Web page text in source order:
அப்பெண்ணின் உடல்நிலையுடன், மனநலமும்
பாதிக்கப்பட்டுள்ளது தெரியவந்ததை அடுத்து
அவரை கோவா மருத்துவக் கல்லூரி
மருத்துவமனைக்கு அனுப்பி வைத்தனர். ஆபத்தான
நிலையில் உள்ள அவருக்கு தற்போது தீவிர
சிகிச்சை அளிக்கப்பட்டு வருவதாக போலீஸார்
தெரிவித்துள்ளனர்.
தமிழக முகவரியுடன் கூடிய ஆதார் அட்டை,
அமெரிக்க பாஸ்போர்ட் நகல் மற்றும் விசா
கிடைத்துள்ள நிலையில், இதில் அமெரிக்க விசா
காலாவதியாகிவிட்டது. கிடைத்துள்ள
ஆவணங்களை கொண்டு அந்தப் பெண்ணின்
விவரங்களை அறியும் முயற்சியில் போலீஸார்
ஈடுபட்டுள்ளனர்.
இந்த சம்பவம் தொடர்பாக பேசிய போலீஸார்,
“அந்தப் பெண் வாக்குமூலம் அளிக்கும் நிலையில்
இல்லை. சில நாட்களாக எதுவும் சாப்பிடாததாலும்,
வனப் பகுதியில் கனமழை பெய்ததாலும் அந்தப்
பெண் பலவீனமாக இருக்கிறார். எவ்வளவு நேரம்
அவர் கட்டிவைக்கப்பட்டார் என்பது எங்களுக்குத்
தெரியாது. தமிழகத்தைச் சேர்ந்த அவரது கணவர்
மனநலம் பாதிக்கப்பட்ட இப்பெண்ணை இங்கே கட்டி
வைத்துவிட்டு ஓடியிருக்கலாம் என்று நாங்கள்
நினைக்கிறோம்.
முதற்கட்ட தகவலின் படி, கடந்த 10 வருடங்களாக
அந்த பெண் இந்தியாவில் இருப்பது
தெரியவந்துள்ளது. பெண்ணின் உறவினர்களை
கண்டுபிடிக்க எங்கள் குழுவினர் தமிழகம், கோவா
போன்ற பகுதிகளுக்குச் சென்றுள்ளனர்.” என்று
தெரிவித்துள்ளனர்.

TASK TO CARRY OUT:
With every line intact, print the records above again.

EXERCISE RESPONSE:
Web page text in source order:
அப்பெண்ணின் உடல்நிலையுடன், மனநலமும்
பாதிக்கப்பட்டுள்ளது தெரியவந்ததை அடுத்து
அவரை கோவா மருத்துவக் கல்லூரி
மருத்துவமனைக்கு அனுப்பி வைத்தனர். ஆபத்தான
நிலையில் உள்ள அவருக்கு தற்போது தீவிர
சிகிச்சை அளிக்கப்பட்டு வருவதாக போலீஸார்
தெரிவித்துள்ளனர்.
தமிழக முகவரியுடன் கூடிய ஆதார் அட்டை,
அமெரிக்க பாஸ்போர்ட் நகல் மற்றும் விசா
கிடைத்துள்ள நிலையில், இதில் அமெரிக்க விசா
காலாவதியாகிவிட்டது. கிடைத்துள்ள
ஆவணங்களை கொண்டு அந்தப் பெண்ணின்
விவரங்களை அறியும் முயற்சியில் போலீஸார்
ஈடுபட்டுள்ளனர்.
இந்த சம்பவம் தொடர்பாக பேசிய போலீஸார்,
“அந்தப் பெண் வாக்குமூலம் அளிக்கும் நிலையில்
இல்லை. சில நாட்களாக எதுவும் சாப்பிடாததாலும்,
வனப் பகுதியில் கனமழை பெய்ததாலும் அந்தப்
பெண் பலவீனமாக இருக்கிறார். எவ்வளவு நேரம்
அவர் கட்டிவைக்கப்பட்டார் என்பது எங்களுக்குத்
தெரியாது. தமிழகத்தைச் சேர்ந்த அவரது கணவர்
மனநலம் பாதிக்கப்பட்ட இப்பெண்ணை இங்கே கட்டி
வைத்துவிட்டு ஓடியிருக்கலாம் என்று நாங்கள்
நினைக்கிறோம்.
முதற்கட்ட தகவலின் படி, கடந்த 10 வருடங்களாக
அந்த பெண் இந்தியாவில் இருப்பது
தெரியவந்துள்ளது. பெண்ணின் உறவினர்களை
கண்டுபிடிக்க எங்கள் குழுவினர் தமிழகம், கோவா
போன்ற பகுதிகளுக்குச் சென்றுள்ளனர்.” என்று
தெரிவித்துள்ளனர்.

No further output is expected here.